#### [What this task involves]
Using the data that follows, output only the lines from the line with "Read and Brew – Library Membership" up to and including the line with "more trust and", exactly, leaving pictures aside.

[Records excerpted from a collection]
== Segment start ==

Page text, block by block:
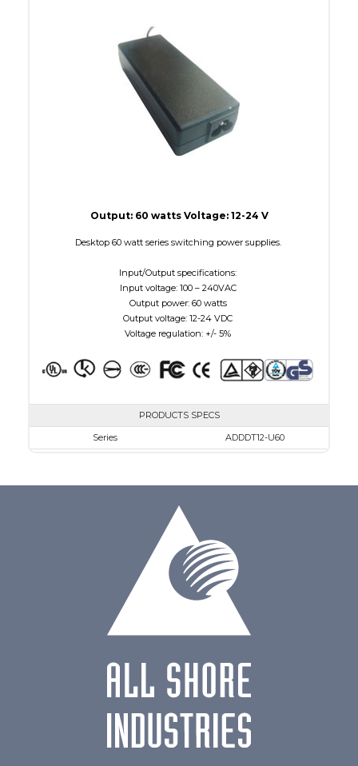
Output: 60 watts Voltage: 12-24 V
Desktop 60 watt series switching power supplies.
Input/Output specifications:
Input voltage: 100 – 240VAC
Output power: 60 watts
Output voltage: 12-24 VDC
Voltage regulation: +/- 5%
PRODUCTS SPECS
Series
ADDDT12-U60
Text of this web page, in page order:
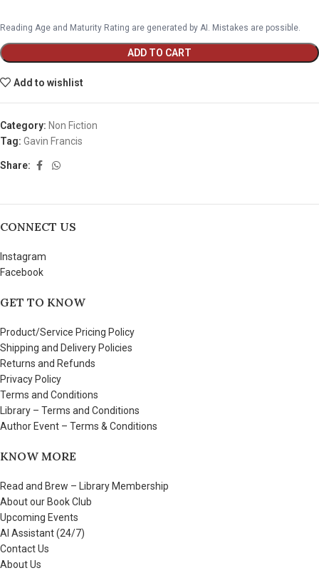
Reading Age and Maturity Rating are generated by AI. Mistakes are possible.
ADD TO CART
Add to wishlist
Category: Non Fiction
Tag: Gavin Francis
Share:
CONNECT US
Instagram
Facebook
GET TO KNOW
Product/Service Pricing Policy
Shipping and Delivery Policies
Returns and Refunds
Privacy Policy
Terms and Conditions
Library – Terms and Conditions
Author Event – Terms & Conditions
KNOW MORE
Read and Brew – Library Membership
About our Book Club
Upcoming Events
AI Assistant (24/7)
Contact Us
About Us
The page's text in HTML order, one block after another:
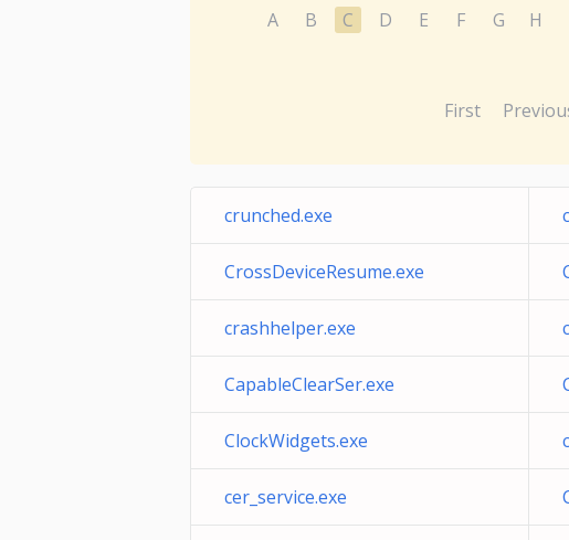
A B C D E F G H
First
crunched.exe
CrossDeviceResume.exe
crashhelper.exe
CapableClearSer.exe
ClockWidgets.exe
cer_service.exe
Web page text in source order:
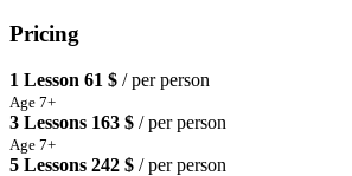
Pricing
1 Lesson 61 $ / per person
Age 7+
3 Lessons 163 $ / per person
Age 7+
5 Lessons 242 $ / per person
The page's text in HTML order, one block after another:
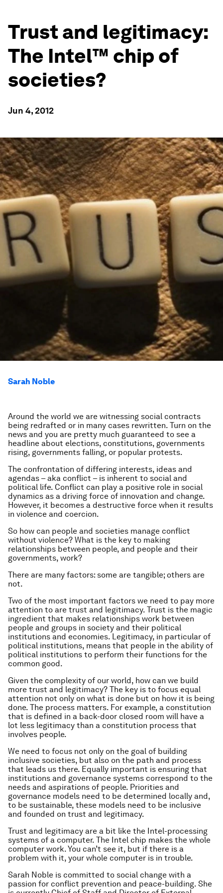
Trust and legitimacy:
The Intel™ chip of
societies?
Jun 4, 2012
Sarah Noble
Around the world we are witnessing social contracts
being redrafted or in many cases rewritten. Turn on the
news and you are pretty much guaranteed to see a
headline about elections, constitutions, governments
rising, governments falling, or popular protests.
The confrontation of differing interests, ideas and
agendas – aka conflict – is inherent to social and
political life. Conflict can play a positive role in social
dynamics as a driving force of innovation and change.
However, it becomes a destructive force when it results
in violence and coercion.
So how can people and societies manage conflict
without violence? What is the key to making
relationships between people, and people and their
governments, work?
There are many factors: some are tangible; others are
not.
Two of the most important factors we need to pay more
attention to are trust and legitimacy. Trust is the magic
ingredient that makes relationships work between
people and groups in society and their political
institutions and economies. Legitimacy, in particular of
political institutions, means that people in the ability of
political institutions to perform their functions for the
common good.
Given the complexity of our world, how can we build
more trust and legitimacy? The key is to focus equal
attention not only on what is done but on how it is being
done. The process matters. For example, a constitution
that is defined in a back-door closed room will have a
lot less legitimacy than a constitution process that
involves people.
We need to focus not only on the goal of building
inclusive societies, but also on the path and process
that leads us there. Equally important is ensuring that
institutions and governance systems correspond to the
needs and aspirations of people. Priorities and
governance models need to be determined locally and,
to be sustainable, these models need to be inclusive
and founded on trust and legitimacy.
Trust and legitimacy are a bit like the Intel-processing
systems of a computer. The Intel chip makes the whole
computer work. You can’t see it, but if there is a
problem with it, your whole computer is in trouble.
Sarah Noble is committed to social change with a
passion for conflict prevention and peace-building. She

== Segment end ==

#### [Output]
Read and Brew – Library Membership
About our Book Club
Upcoming Events
AI Assistant (24/7)
Contact Us
About Us
The page's text in HTML order, one block after another:
A B C D E F G H
First
crunched.exe
CrossDeviceResume.exe
crashhelper.exe
CapableClearSer.exe
ClockWidgets.exe
cer_service.exe
Web page text in source order:
Pricing
1 Lesson 61 $ / per person
Age 7+
3 Lessons 163 $ / per person
Age 7+
5 Lessons 242 $ / per person
The page's text in HTML order, one block after another:
Trust and legitimacy:
The Intel™ chip of
societies?
Jun 4, 2012
Sarah Noble
Around the world we are witnessing social contracts
being redrafted or in many cases rewritten. Turn on the
news and you are pretty much guaranteed to see a
headline about elections, constitutions, governments
rising, governments falling, or popular protests.
The confrontation of differing interests, ideas and
agendas – aka conflict – is inherent to social and
political life. Conflict can play a positive role in social
dynamics as a driving force of innovation and change.
However, it becomes a destructive force when it results
in violence and coercion.
So how can people and societies manage conflict
without violence? What is the key to making
relationships between people, and people and their
governments, work?
There are many factors: some are tangible; others are
not.
Two of the most important factors we need to pay more
attention to are trust and legitimacy. Trust is the magic
ingredient that makes relationships work between
people and groups in society and their political
institutions and economies. Legitimacy, in particular of
political institutions, means that people in the ability of
political institutions to perform their functions for the
common good.
Given the complexity of our world, how can we build
more trust and legitimacy? The key is to focus equal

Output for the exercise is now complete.